▶ **Data records**:
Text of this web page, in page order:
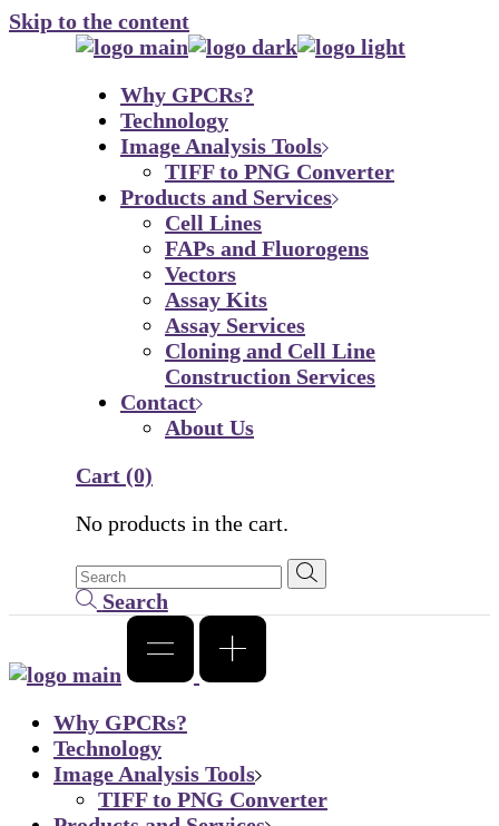
Skip to the content
Why GPCRs?
Technology
Image Analysis Tools
TIFF to PNG Converter
Products and Services
Cell Lines
FAPs and Fluorogens
Vectors
Assay Kits
Assay Services
Cloning and Cell Line
Construction Services
Contact
About Us
Cart (0)
No products in the cart.
Search
Why GPCRs?
Technology
Image Analysis Tools
TIFF to PNG Converter

▶ **Work request**: Reproduce the data in full. Do not carry over any picture.

▶ **Answer space**:
Text of this web page, in page order:
Skip to the content
Why GPCRs?
Technology
Image Analysis Tools
TIFF to PNG Converter
Products and Services
Cell Lines
FAPs and Fluorogens
Vectors
Assay Kits
Assay Services
Cloning and Cell Line
Construction Services
Contact
About Us
Cart (0)
No products in the cart.
Search
Why GPCRs?
Technology
Image Analysis Tools
TIFF to PNG Converter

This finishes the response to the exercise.